Requirement: Your task is to copy all of the data exactly.

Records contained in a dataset
*** Begin section ***
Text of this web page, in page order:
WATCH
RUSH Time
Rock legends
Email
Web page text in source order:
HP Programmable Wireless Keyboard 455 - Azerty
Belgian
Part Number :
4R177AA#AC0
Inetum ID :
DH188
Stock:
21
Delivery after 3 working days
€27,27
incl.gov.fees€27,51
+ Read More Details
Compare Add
*** End section ***
Solution to this problem:
Text of this web page, in page order:
WATCH
RUSH Time
Rock legends
Email
Web page text in source order:
HP Programmable Wireless Keyboard 455 - Azerty
Belgian
Part Number :
4R177AA#AC0
Inetum ID :
DH188
Stock:
21
Delivery after 3 working days
€27,27
incl.gov.fees€27,51
+ Read More Details
Compare Add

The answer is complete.